My acceptance to study abroad for the academic year came on my birthday last year, which was spectacular news that caused tears of joy in the middle of a Le Pain Quotidien; I had my face in the flowing blond locks of my best friend. It was the hope of being able to return to Paris that kept me trudging through sophomore year, and the confirmation to study abroad was the yes, I did it moment that stood out in my mind, a success I found particularly personally rewarding because of my measly year of French grammar before going to Reid Hall. After papers on papers, and many trips to the embassy, I sat on the two suitcases where I had my life packed up for Paris, had a minor flutter of panic in my chest, and started convincing myself that it was a terrible idea and I had no idea what I was doing all over again—it’s going to be like the first day of being thrown into an all English environment all those years ago, I told myself, and it’s going to be embarrassing and anxiety-inducing and you’re going to be old when this all happens.

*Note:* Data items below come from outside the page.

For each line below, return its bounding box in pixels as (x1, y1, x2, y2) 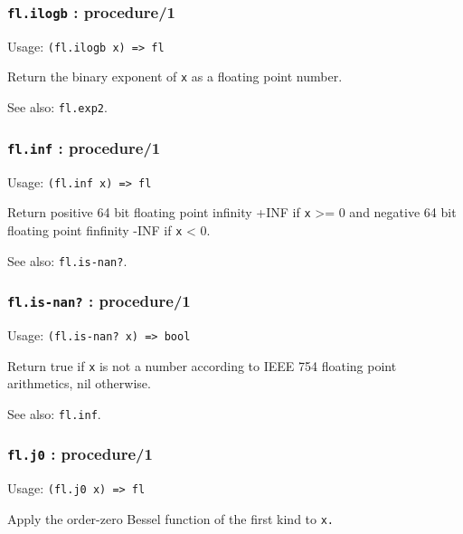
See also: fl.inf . (7, 404, 101, 423)
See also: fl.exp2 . (7, 98, 108, 117)
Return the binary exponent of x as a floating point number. (7, 67, 343, 86)
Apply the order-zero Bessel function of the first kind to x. (7, 509, 335, 528)
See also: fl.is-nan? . (7, 251, 128, 270)
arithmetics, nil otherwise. (7, 374, 151, 393)
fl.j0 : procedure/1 (7, 443, 153, 465)
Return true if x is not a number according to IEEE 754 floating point (7, 356, 397, 375)

Fortunately, my experience has been everything but that.

Paris has always helped me to settle into my own skin, starting from when I first popped out of the Vaugirard station for my first day of class at Le Cordon Bleu. Knowing I wanted to return, I promised myself that, the next time I came to Paris, I would be able to communicate. I remembered very clearly the evening when I went home after two particularly smelly practical sessions, pulled up SSOL, and enrolled in a French course for my sophomore fall semester. I recall the excitement of recognizing all of the food vocabulary in Chapter 8 of the textbook upon picking it up from Book Culture, and the thrill of the French language that kept me coming back for more. Perhaps it is because this language was the sixth that I had to learn by book, or perhaps it is its fundamental beauty, but despite the rocky starts accompanied by learning anything new, I knew I wanted to be as eloquent as possible on paper and that this was an attainable goal if I worked hard enough.

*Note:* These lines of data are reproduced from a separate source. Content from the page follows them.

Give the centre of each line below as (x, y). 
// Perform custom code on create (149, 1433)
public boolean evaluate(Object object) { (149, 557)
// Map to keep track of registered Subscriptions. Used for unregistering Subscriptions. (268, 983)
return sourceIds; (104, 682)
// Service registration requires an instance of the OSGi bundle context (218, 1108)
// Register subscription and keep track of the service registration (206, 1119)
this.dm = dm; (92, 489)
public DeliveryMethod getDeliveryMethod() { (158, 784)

What I did not anticipate was that, the combination of acceptance in true outsider-hood in the country, being more of an individual not tied down to any particular institution, and having to get accustomed to new social circles and customs for sure forced out a better version of myself than what came out in the States. I’m still unsure of how much of this is merely the passage of time, really, or if my years at Columbia in New York were what allowed me to get more out of my time at Reid Hall, but I know that this Paris-filled year has been the most important one of my lifetime so far. It feels good to feel my back straighten with confidence as I navigate the winding cobblestone paths, to slow down and look around when the angel atop Bastille glows with the afternoon sun, to have the most exciting conversations at the strangest hours—but the most rewarding sentiment is the understanding that at the end of my three semesters at Reid Hall, I will be able to have another I did it moment, yet another important milestone in my educational experience.

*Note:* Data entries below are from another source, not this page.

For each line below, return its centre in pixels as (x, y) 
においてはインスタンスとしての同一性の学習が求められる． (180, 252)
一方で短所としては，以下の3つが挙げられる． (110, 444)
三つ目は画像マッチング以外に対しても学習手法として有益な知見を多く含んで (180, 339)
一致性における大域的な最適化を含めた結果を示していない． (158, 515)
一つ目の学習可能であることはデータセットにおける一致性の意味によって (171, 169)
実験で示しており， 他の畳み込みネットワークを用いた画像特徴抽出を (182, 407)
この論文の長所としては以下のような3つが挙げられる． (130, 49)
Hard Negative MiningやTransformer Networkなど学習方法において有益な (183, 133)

I closed my eyes, and allowed myself to be swept away by Symphony No. 3, playing at the recommendation of both my friend and my Music Humanities professor. I worked on weaving the whirlwind of Parisian memories so far—of full sketchbooks full of dreams, of well-used culinary journals, of fiddles decorating time, of the smell of freshly-baked baguettes wafting through one particular exit on Place des Vosges, of the infinite things to be grateful for—into the melodies there.